- WHAT YOU HAVE TO DO: The entries below contain pictures, which are to be left out; write out exactly, and only, the lines from the line with "cidr_match [12, 952, 40, 959]" up to and including the line with "Design (7, 111, 72, 138)".

- DATASET EXTRACT:

************

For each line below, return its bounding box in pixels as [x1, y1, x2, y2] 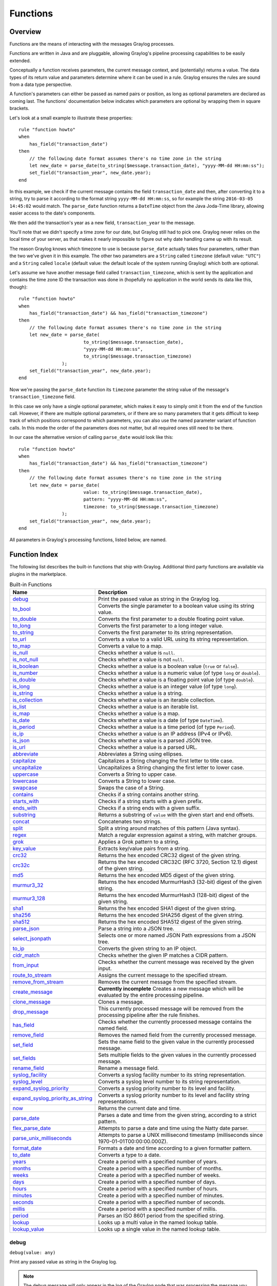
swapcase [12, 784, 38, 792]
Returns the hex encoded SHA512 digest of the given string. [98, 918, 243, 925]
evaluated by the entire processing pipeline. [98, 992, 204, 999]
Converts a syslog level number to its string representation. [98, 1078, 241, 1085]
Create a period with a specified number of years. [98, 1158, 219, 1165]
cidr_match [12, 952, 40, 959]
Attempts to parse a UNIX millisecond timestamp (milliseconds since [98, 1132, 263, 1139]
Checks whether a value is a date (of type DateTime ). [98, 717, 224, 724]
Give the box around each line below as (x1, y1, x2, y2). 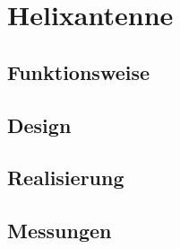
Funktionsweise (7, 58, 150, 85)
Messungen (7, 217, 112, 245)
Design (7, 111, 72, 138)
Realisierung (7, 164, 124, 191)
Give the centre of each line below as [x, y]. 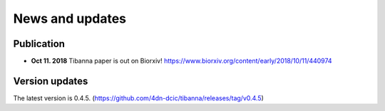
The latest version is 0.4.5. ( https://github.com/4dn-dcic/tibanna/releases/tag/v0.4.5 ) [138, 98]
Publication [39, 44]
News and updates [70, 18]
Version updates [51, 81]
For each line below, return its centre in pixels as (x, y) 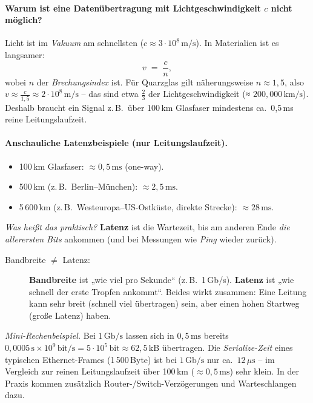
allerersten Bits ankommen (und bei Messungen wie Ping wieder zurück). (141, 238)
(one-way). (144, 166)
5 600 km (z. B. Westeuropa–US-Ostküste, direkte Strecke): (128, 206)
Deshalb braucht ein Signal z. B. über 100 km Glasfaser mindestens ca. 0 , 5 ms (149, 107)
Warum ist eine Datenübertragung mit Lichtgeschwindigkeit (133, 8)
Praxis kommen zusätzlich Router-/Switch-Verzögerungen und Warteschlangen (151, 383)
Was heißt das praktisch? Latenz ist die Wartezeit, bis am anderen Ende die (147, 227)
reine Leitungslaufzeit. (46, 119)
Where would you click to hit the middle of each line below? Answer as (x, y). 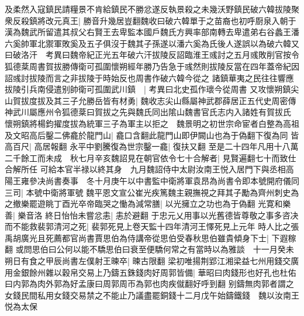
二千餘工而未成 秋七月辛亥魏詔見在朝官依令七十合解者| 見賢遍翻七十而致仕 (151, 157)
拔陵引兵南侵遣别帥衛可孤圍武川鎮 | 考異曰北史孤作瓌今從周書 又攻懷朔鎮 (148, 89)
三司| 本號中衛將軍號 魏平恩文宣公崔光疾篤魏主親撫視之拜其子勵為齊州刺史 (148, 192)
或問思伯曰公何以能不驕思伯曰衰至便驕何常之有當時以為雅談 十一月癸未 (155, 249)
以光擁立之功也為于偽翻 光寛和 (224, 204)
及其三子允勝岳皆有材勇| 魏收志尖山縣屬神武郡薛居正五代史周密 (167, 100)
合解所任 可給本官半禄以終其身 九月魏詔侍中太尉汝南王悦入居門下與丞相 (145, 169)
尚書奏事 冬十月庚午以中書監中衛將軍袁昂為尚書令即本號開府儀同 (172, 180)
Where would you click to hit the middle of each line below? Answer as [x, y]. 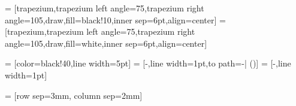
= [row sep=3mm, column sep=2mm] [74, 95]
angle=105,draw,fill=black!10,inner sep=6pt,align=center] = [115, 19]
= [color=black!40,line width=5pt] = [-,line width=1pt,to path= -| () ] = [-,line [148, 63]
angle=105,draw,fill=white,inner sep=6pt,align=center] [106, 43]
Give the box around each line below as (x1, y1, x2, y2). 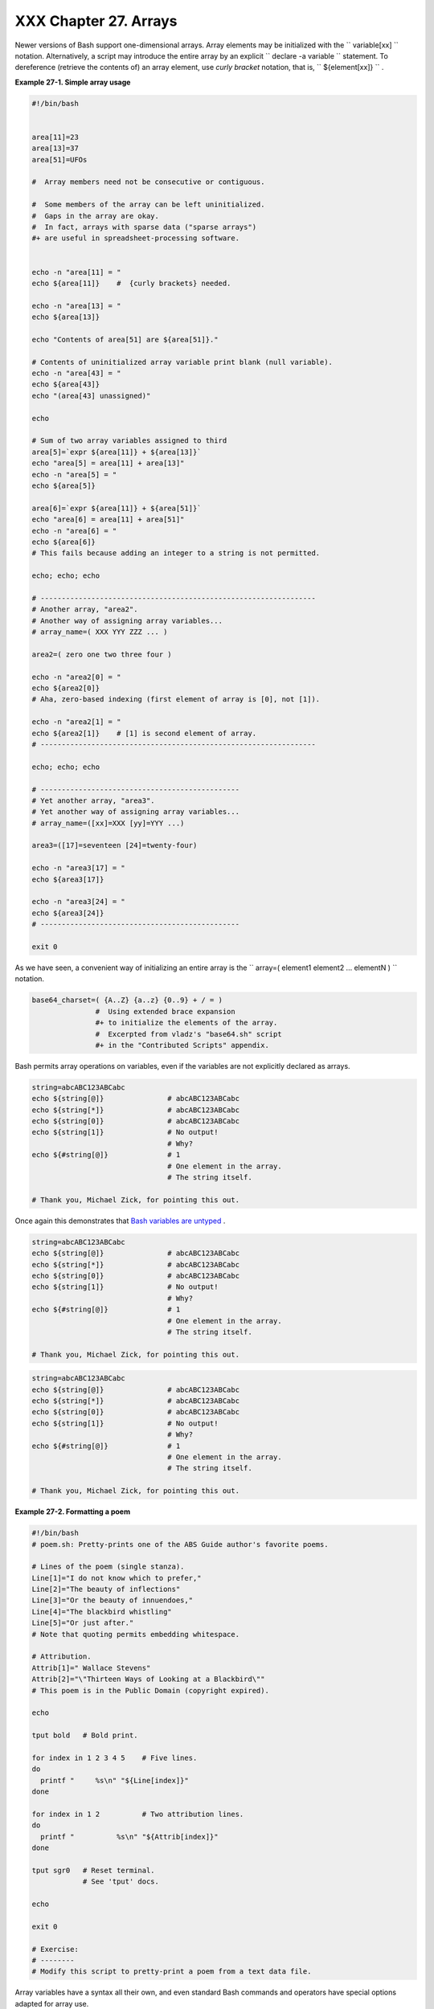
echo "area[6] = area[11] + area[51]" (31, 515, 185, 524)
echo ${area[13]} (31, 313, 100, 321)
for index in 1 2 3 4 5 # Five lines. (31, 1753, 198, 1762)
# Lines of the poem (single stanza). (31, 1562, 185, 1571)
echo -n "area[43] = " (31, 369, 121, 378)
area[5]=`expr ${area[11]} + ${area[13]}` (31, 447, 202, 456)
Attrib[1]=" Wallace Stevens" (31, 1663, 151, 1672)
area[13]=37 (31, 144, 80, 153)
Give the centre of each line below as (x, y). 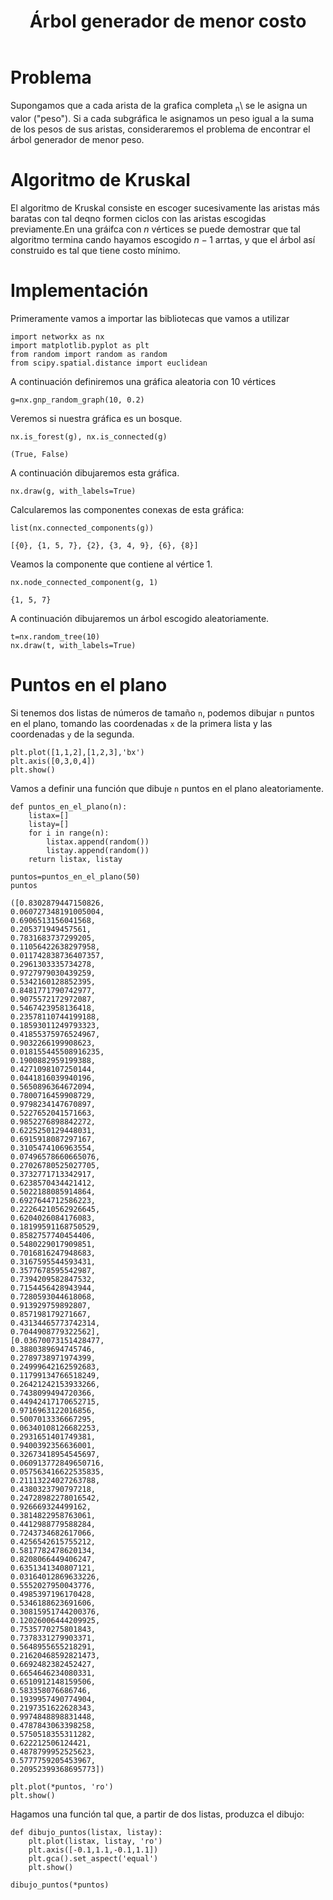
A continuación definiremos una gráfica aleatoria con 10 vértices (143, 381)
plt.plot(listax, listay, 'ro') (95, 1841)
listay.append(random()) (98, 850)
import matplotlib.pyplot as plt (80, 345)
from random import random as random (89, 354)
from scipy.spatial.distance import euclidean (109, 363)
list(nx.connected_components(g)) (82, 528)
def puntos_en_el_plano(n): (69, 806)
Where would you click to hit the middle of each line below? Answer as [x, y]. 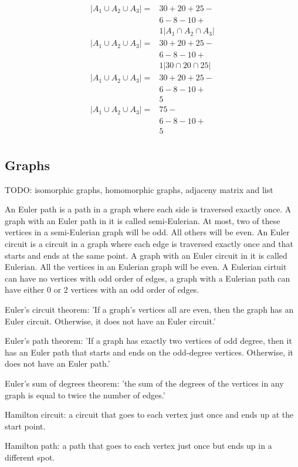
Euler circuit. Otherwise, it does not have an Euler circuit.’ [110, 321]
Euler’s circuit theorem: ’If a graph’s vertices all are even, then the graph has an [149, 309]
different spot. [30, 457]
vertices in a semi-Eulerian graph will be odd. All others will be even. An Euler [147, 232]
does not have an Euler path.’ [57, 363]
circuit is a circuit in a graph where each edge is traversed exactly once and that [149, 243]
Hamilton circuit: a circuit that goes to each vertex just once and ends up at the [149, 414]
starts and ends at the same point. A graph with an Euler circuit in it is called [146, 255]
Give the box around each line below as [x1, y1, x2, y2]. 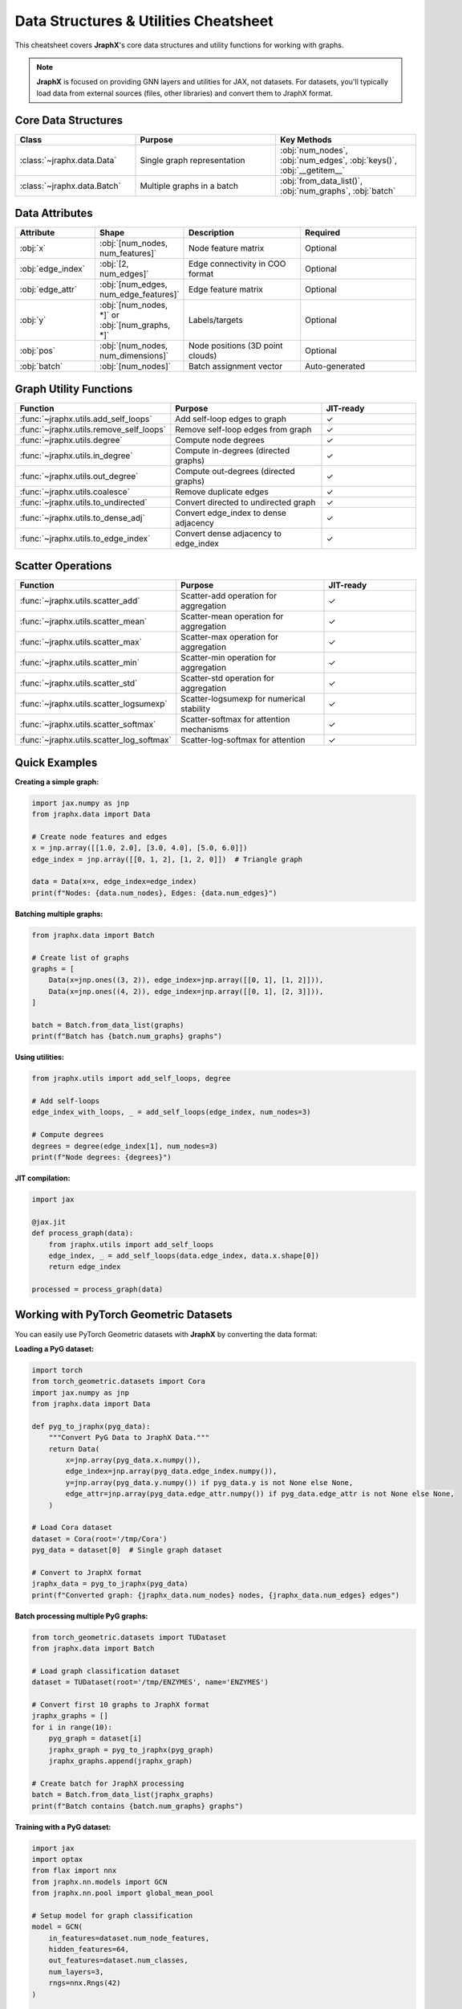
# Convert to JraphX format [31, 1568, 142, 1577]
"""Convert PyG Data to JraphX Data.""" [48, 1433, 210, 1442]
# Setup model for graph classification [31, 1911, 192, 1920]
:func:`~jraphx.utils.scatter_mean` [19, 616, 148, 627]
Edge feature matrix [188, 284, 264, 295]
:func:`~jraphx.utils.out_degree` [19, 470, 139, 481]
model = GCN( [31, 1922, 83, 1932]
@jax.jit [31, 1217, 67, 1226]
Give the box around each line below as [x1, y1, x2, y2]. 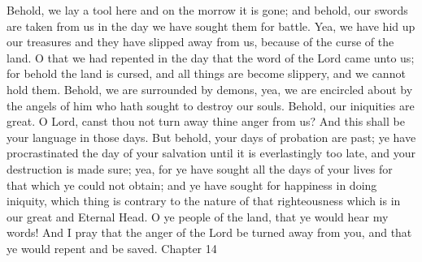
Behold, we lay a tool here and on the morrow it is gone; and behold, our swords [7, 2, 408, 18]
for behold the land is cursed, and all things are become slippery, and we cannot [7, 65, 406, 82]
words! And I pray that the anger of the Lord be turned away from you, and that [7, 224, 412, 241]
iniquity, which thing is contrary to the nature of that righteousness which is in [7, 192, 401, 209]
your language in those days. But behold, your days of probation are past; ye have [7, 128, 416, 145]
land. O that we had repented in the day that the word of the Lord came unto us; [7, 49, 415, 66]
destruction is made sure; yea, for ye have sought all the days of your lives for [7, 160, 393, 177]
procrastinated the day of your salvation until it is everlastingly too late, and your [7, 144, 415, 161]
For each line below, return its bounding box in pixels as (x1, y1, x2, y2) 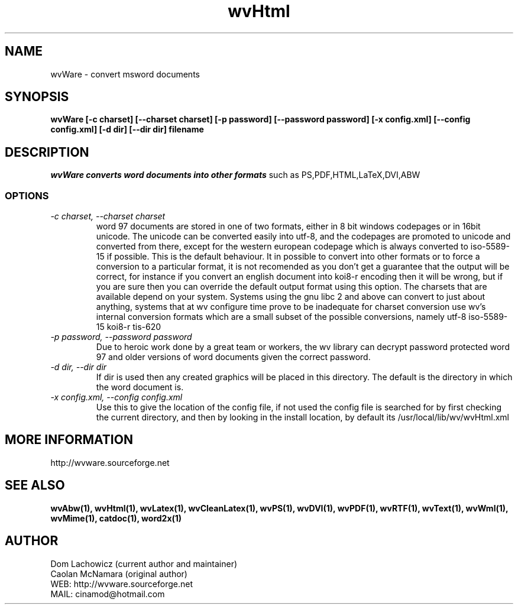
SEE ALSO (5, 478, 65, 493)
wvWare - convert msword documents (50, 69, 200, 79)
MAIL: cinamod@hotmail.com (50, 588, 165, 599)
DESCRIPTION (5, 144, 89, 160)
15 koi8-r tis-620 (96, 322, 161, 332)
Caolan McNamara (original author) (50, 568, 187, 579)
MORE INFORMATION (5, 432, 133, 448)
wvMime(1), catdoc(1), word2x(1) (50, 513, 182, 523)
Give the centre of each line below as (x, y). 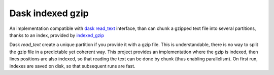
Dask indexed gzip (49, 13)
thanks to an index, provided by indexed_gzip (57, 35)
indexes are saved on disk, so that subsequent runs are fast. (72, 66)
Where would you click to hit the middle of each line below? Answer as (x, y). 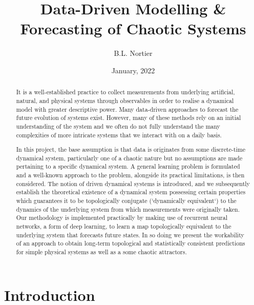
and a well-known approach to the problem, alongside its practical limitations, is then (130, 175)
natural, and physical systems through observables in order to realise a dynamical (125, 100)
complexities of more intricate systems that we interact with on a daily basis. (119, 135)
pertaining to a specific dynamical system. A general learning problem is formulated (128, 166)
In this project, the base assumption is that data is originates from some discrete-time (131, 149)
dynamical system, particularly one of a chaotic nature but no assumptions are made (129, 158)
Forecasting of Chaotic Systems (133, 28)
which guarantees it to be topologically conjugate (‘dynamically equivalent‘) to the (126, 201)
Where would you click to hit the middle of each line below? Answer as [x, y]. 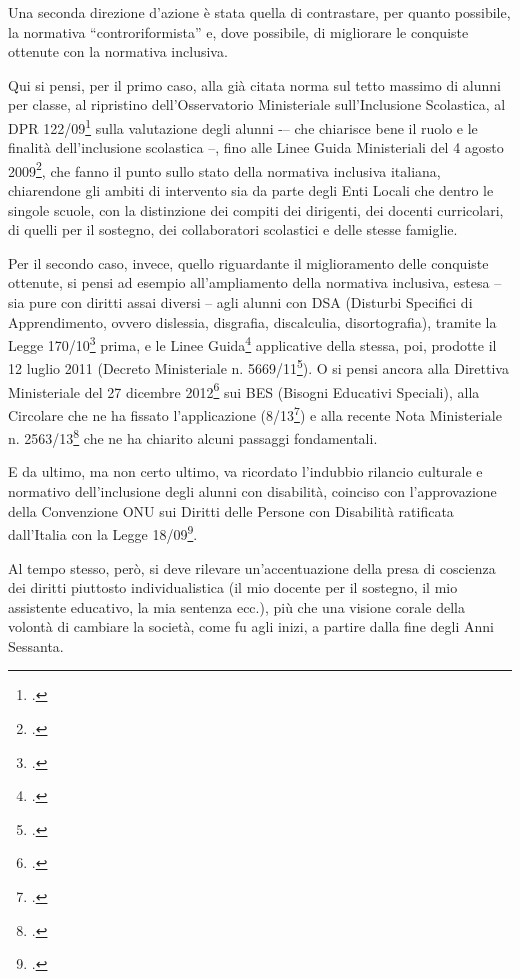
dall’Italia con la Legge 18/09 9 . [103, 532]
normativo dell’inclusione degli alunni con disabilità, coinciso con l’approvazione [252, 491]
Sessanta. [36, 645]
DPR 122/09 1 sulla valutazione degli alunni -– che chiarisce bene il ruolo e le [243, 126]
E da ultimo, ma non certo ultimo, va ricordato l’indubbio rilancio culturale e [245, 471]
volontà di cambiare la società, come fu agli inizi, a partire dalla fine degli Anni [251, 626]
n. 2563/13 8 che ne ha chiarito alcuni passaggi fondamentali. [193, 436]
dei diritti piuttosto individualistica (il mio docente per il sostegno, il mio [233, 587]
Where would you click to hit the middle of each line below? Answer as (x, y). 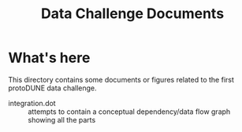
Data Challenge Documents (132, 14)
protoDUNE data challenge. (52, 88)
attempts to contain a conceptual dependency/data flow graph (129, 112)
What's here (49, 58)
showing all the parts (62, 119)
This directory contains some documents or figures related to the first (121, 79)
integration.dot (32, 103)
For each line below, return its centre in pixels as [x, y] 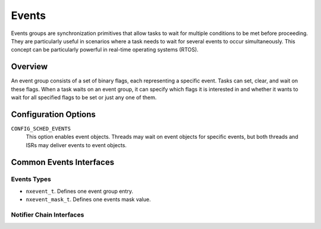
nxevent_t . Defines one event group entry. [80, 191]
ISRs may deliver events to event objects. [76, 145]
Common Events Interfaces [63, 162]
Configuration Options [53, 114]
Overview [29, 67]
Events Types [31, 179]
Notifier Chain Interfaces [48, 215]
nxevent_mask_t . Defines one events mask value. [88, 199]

************

- ANSWER SECTION:
cidr_match [12, 952, 40, 959]
Attempts to parse a UNIX millisecond timestamp (milliseconds since [98, 1132, 263, 1139]
Checks whether a value is a date (of type DateTime ). [98, 717, 224, 724]
Give the box around each line below as (x1, y1, x2, y2). 
Funktionsweise (7, 58, 150, 85)
Messungen (7, 217, 112, 245)
Design (7, 111, 72, 138)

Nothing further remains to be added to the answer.